Application of Molecular Ferroelectric in Photocatalytic Selective Oxidization of C(sp3)−H Bonds

Molecular ferroelectrics utilize metal nodes and organic groups as catalytic active sites, with the surrounding ferroelectric polarization significantly enhancing catalytic activity and showcasing tremendous application potential. However, their application in photocatalysis remains underexplored. This study presents the first investigation of the molecular perovskite ferroelectric CuCl4‐[R‐MPA] (MPA = β‐methylphenethylamine) as a photocatalyst for alkane oxidation. Under the combined effects of light and ultrasound, this catalyst exhibited a notable turnover number (TON) of 6286 ± 491, which is 10^4 times higher than that of inorganic ferroelectrics like barium titanate (BaTiO3). The molecular ferroelectric exhibits excellent recyclability, good functional group tolerance, and broad substrate applicability. Mechanistic studies indicate that the built‐in electric field within the molecular ferroelectric facilitates the separation of photo‐generated charge carriers, thereby enhancing its ferroelectric photocatalytic activity.

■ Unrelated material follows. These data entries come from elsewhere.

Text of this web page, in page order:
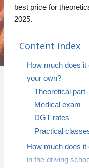
best price for
2025.
Content index
How much does it
your own?
Theoretical part
Medical exam
DGT rates
Practical
How much does
in the driving
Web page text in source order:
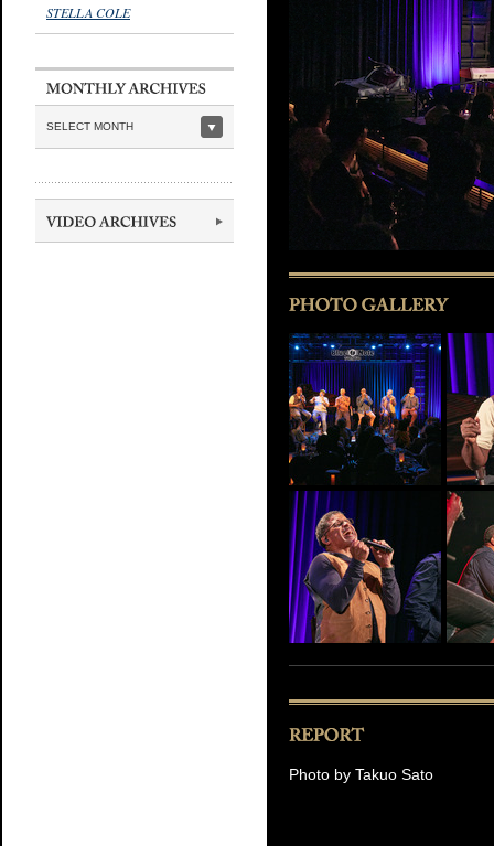
STELLA COLE
SELECT MONTH
Photo by Takuo Sato
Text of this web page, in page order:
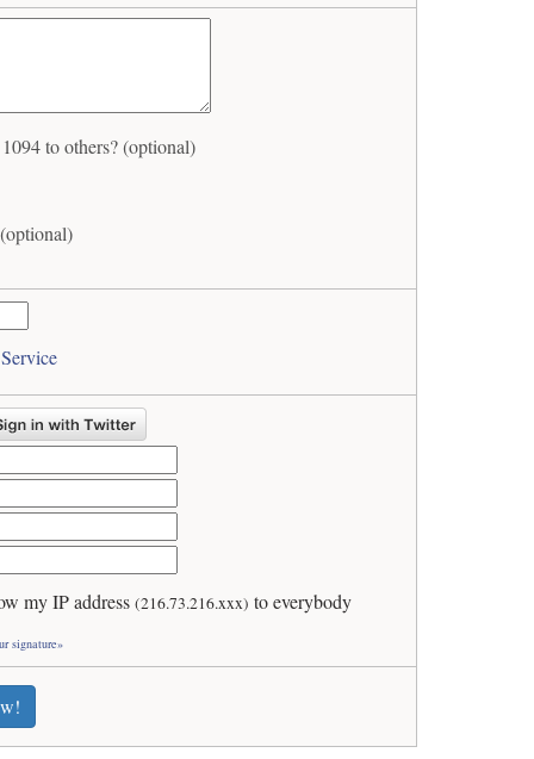
to others? (optional)
my IP address(216.73.216.xxx) to everybody
signature»
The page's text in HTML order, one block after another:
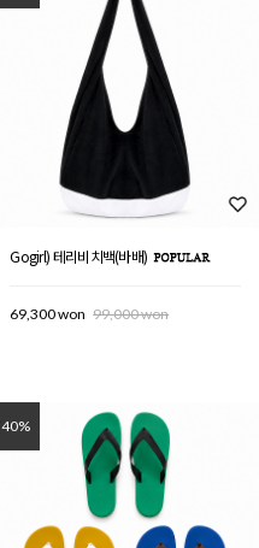
Gogirl) 테리비치백(바배)
69,300 won 99,000 won
40%

Electron paramagnetic resonance (EPR) results further reveal that the synergistic effects of light and ultrasound effectively generate reactive oxygen species. These findings underscore the unique advantages of molecular ferroelectrics compared to rigid inorganic counterparts, including their distinctive structural features and finely tunable catalytic performance, highlighting their potential for developing homogeneous, precisely active sites and efficient photocatalysts. This research lays the foundation for the broader application of molecular ferroelectrics in the field of photocatalysis.